Exclude images, then output the remaining data verbatim.

Collected data
:::

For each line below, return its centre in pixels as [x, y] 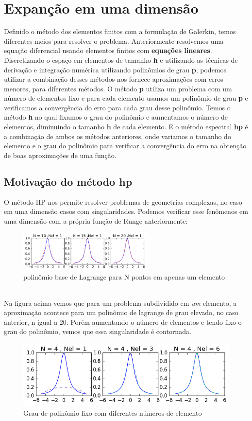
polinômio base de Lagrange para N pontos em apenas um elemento [124, 277]
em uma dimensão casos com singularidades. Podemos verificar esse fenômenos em [126, 211]
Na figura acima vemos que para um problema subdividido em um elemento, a [120, 303]
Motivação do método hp [68, 181]
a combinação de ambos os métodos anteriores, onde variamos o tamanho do [118, 136]
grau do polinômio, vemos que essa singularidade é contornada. [98, 331]
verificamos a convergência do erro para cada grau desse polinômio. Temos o [117, 107]
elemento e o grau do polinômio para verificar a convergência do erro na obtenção [125, 146]

:::

**Response to the task**
For each line below, return its centre in pixels as [x, y] 
polinômio base de Lagrange para N pontos em apenas um elemento [124, 277]
em uma dimensão casos com singularidades. Podemos verificar esse fenômenos em [126, 211]
Na figura acima vemos que para um problema subdividido em um elemento, a [120, 303]
Motivação do método hp [68, 181]
a combinação de ambos os métodos anteriores, onde variamos o tamanho do [118, 136]
grau do polinômio, vemos que essa singularidade é contornada. [98, 331]
verificamos a convergência do erro para cada grau desse polinômio. Temos o [117, 107]
elemento e o grau do polinômio para verificar a convergência do erro na obtenção [125, 146]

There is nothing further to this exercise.